Yes, the results were being sorted. I did various tests, changing
work_mem, shared_buffers and much else, one by one, until I arrived at
the combination of settings that gave me the best 'total search time'
results. Personally, I couldn't see any difference in the explain
plans, but I was in a bit of a hurry and I may have missed it.

For the search term 'woman', which matches 1,590,275 documents, here's
the explain plan:

"Sort (cost=185372.88..185372.93 rows=20 width=312) (actual
time=10537.152..10537.154 rows=20 loops=1)"
" Sort Key: a.rf, a.sort_id"
" Sort Method: quicksort Memory: 48kB"
" -> Result (cost=109119.55..185372.45 rows=20 width=312) (actual
time=4309.020..10537.116 rows=20 loops=1)"
" -> Append (cost=109119.55..185372.45 rows=20 width=312)
(actual time=4309.018..10537.108 rows=20 loops=1)"
" -> Subquery Scan a (cost=109119.55..109119.68 rows=10
width=312) (actual time=4309.018..4309.026 rows=10 loops=1)"

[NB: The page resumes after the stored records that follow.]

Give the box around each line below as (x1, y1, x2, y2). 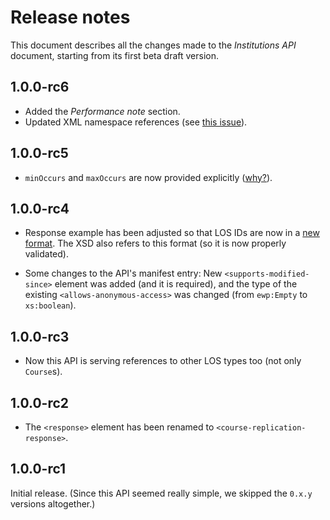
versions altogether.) (10, 497, 96, 510)
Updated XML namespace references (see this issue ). (24, 116, 248, 128)
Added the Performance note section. (24, 105, 181, 117)
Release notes (10, 6, 131, 29)
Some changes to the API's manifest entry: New (24, 267, 223, 280)
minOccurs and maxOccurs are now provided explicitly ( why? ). (24, 171, 273, 183)
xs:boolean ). (24, 299, 77, 311)
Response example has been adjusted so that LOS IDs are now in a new (24, 227, 320, 239)
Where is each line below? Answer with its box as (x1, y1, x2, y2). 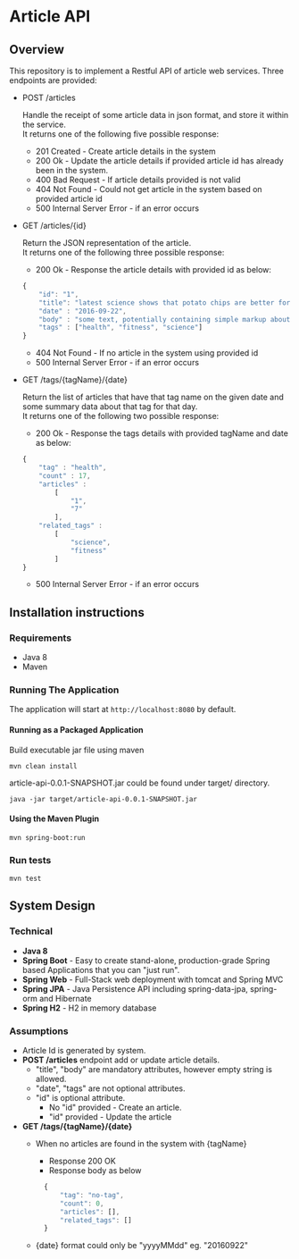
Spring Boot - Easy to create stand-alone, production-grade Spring (21, 954, 270, 966)
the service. (21, 119, 67, 130)
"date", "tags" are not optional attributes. (35, 1083, 186, 1094)
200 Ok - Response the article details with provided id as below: (35, 264, 272, 274)
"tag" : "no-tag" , (59, 1190, 125, 1199)
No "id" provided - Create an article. (48, 1102, 182, 1113)
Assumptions (9, 1025, 69, 1037)
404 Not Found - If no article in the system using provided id (35, 348, 259, 358)
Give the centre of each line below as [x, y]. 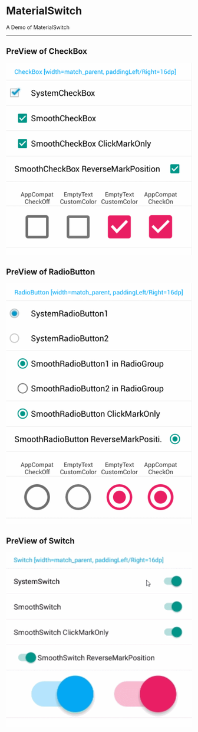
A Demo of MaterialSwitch [38, 27]
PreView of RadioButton [51, 272]
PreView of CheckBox [47, 51]
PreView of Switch [40, 541]
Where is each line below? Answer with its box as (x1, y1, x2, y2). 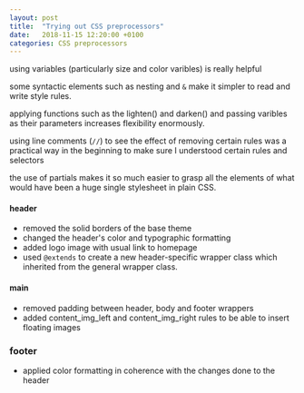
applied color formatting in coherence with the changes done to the (22, 365, 275, 376)
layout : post (9, 13, 59, 23)
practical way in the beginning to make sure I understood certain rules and (9, 145, 288, 156)
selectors (9, 155, 44, 166)
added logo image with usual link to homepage (22, 242, 198, 253)
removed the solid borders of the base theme (22, 223, 192, 234)
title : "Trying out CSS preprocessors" (9, 22, 165, 31)
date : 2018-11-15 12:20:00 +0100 (9, 30, 144, 39)
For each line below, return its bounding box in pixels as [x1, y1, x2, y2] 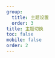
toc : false [6, 31, 34, 37]
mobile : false [6, 37, 42, 43]
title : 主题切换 [6, 25, 44, 32]
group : [6, 8, 23, 15]
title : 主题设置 [11, 14, 50, 21]
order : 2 [6, 43, 28, 49]
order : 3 [11, 20, 34, 26]
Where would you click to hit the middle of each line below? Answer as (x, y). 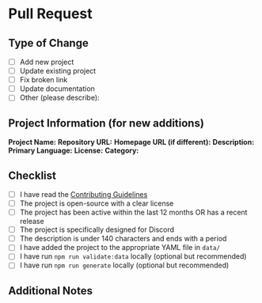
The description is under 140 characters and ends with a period (123, 239)
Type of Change (48, 43)
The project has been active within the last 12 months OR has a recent (133, 212)
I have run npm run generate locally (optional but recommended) (124, 265)
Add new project (47, 62)
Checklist (32, 175)
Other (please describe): (60, 98)
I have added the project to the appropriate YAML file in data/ (120, 248)

" -> Limit (cost=109119.55..109119.58 rows=10
width=641) (actual time=4309.016..4309.019 rows=10 loops=1)"
" -> Sort (cost=109119.55..109121.94
rows=957 width=641) (actual time=4309.014..4309.015 rows=10 loops=1)"

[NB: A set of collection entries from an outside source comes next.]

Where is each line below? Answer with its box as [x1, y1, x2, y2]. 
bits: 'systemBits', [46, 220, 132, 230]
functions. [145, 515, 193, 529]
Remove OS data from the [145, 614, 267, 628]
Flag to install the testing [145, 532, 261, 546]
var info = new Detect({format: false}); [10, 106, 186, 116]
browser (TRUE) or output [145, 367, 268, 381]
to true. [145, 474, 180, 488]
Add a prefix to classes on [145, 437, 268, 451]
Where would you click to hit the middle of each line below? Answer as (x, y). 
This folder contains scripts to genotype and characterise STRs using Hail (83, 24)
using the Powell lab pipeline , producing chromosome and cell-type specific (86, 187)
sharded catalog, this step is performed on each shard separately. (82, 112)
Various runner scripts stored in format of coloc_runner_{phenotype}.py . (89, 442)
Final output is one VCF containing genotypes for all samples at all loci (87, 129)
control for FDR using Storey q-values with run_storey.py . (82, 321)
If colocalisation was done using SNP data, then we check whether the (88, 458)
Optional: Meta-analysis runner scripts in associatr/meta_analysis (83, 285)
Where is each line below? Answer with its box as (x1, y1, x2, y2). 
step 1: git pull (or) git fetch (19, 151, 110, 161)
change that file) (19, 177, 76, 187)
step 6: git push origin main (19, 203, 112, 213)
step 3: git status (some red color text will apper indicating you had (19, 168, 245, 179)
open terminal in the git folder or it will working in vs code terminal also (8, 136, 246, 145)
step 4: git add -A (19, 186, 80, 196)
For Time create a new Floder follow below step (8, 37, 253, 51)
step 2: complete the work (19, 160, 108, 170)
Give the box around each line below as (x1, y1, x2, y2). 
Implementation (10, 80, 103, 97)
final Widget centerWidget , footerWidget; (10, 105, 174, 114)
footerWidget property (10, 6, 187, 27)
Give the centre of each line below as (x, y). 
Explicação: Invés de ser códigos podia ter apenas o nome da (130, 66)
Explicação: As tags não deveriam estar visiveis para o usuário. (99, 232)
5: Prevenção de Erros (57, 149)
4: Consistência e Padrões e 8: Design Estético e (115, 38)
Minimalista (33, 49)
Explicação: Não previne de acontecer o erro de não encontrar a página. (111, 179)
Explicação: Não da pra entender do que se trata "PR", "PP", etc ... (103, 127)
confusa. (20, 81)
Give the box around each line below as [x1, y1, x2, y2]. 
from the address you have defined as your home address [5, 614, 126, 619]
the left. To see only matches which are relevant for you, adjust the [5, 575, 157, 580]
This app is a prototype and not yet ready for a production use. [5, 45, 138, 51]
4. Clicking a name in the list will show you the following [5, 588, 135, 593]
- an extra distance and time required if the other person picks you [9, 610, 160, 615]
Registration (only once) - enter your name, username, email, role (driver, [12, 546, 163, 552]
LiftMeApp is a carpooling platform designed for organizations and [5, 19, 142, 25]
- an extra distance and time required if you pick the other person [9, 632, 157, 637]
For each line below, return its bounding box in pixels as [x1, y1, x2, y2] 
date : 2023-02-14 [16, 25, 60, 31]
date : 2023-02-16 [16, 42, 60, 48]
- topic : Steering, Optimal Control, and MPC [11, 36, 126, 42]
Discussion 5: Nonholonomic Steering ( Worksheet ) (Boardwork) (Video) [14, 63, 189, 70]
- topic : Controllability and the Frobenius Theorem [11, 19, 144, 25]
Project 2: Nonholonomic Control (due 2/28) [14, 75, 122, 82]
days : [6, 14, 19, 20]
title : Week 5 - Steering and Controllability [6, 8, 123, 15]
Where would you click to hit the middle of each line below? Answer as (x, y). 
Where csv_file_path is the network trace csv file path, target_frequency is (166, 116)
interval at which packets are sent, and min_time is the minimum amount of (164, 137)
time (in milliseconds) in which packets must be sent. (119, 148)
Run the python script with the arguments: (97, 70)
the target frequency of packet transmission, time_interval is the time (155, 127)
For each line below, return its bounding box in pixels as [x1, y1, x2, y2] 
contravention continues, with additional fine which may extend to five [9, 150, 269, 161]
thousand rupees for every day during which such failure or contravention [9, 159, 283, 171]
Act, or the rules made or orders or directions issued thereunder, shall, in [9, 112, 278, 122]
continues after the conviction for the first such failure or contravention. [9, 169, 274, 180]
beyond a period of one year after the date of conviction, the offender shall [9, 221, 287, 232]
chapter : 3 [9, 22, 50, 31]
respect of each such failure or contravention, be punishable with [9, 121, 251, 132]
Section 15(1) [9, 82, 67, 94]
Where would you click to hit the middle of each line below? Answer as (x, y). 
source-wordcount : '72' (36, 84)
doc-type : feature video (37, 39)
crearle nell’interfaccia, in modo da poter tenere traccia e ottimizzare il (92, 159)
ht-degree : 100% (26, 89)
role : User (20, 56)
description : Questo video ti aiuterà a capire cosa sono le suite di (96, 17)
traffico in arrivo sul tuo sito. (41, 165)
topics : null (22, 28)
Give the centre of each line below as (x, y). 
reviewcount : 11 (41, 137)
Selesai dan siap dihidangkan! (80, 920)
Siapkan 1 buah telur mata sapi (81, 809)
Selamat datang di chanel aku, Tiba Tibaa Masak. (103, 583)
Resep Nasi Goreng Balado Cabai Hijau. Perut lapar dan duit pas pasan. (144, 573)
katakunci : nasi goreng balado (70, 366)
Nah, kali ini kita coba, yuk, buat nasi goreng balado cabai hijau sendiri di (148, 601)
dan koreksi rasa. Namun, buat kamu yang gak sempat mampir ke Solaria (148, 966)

" Sort Key: search_rm.sort_id"
" Sort Method: top-N heapsort Memory: 35kB"
" -> Bitmap Heap Scan on search_rm
(cost=6651.07..109098.87 rows=957 width=641) (actual
time=272.851..4021.458 rows=583275 loops=1)"
" Recheck Cond:
(to_tsvector('english'::regconfig, (textsearch)::text) @@
'''woman'''::tsquery)"
" Filter:
((bitand(sales_method_code, 1) > 0) AND (bitand(subsiter, 1) > 0) AND
(bitand(filetype, 1) > 0))"
" -> Bitmap Index Scan on
rmsearch_idx (cost=0.00..6650.83 rows=25826 width=0) (actual
time=165.711..165.711 rows=586235 loops=1)"
" Index Cond:
(to_tsvector('english'::regconfig, (textsearch)::text) @@
'''woman'''::tsquery)"
" -> Subquery Scan b (cost=76252.65..76252.77 rows=10
width=312) (actual time=6228.073..6228.080 rows=10 loops=1)"
" -> Limit (cost=76252.65..76252.67 rows=10
width=727) (actual time=6228.072..6228.075 rows=10 loops=1)"

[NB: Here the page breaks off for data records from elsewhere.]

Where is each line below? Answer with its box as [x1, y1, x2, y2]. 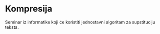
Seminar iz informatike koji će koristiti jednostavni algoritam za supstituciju [5, 19, 156, 25]
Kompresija [5, 3, 52, 14]
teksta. [5, 24, 19, 30]
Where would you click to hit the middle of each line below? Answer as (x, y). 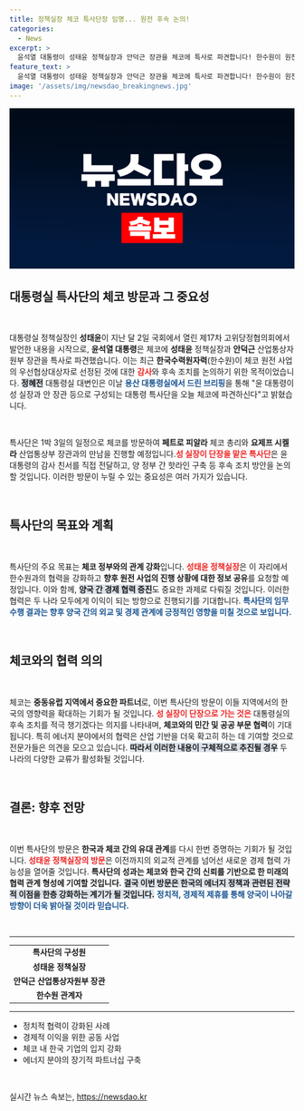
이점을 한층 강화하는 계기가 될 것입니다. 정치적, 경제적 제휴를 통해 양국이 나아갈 (156, 894)
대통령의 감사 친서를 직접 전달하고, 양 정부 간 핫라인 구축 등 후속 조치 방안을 (142, 465)
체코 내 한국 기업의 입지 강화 (72, 1048)
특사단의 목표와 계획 (62, 526)
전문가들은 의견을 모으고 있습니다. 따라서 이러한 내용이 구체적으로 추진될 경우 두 (148, 747)
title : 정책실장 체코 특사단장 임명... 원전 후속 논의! (100, 19)
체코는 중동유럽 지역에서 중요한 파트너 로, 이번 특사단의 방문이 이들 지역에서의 (144, 702)
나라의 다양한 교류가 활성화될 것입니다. (77, 758)
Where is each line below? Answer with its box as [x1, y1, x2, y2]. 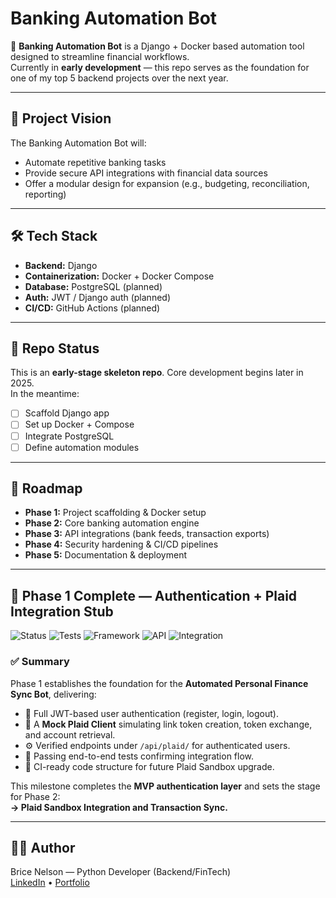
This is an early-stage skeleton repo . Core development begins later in [10, 367, 304, 379]
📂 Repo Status [10, 340, 100, 357]
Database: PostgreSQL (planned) [24, 280, 163, 292]
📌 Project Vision [10, 110, 112, 127]
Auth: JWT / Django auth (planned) [24, 291, 172, 303]
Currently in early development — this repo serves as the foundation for [10, 61, 310, 73]
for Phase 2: [10, 790, 61, 802]
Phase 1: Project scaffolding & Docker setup [24, 507, 207, 519]
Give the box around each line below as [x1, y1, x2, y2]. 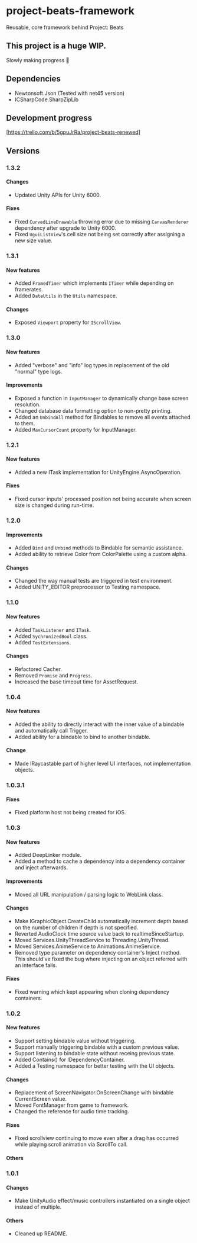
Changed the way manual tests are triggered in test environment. [14, 577, 173, 584]
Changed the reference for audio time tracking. [14, 1108, 130, 1115]
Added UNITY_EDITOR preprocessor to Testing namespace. [14, 583, 161, 590]
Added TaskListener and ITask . [14, 626, 91, 633]
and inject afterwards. [14, 864, 68, 871]
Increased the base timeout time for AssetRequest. [14, 678, 139, 685]
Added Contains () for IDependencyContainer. [14, 1056, 125, 1064]
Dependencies [6, 74, 61, 84]

" -> Sort (cost=76252.65..76254.29 rows=655
width=727) (actual time=6228.071..6228.072 rows=10 loops=1)"
" Sort Key: search_rf.sort_id"
" Sort Method: top-N heapsort Memory: 38kB"
" -> Bitmap Heap Scan on search_rf
(cost=5175.18..76238.49 rows=655 width=727) (actual
time=363.684..5748.279 rows=1007000 loops=1)"
" Recheck Cond:
(to_tsvector('english'::regconfig, (textsearch)::text) @@
'''woman'''::tsquery)"
" Filter:
((bitand(sales_method_code, 1) > 0) AND (bitand(subsiter, 1) > 0) AND
(bitand(filetype, 1) > 0))"
" -> Bitmap Index Scan on
rfsearch_idx (cost=0.00..5175.02 rows=17694 width=0) (actual
time=242.859..242.859 rows=1030282 loops=1)"
" Index Cond:
(to_tsvector('english'::regconfig, (textsearch)::text) @@
'''woman'''::tsquery)"
"Total runtime: 10538.832 ms"

And here's the plan for the search term "clover", which matches only
2,808 records in total:

" -> Result (cost=109119.55..185372.45 rows=20 width=312) (actual
time=16.807..23.990 rows=20 loops=1)"
" -> Append (cost=109119.55..185372.45 rows=20 width=312)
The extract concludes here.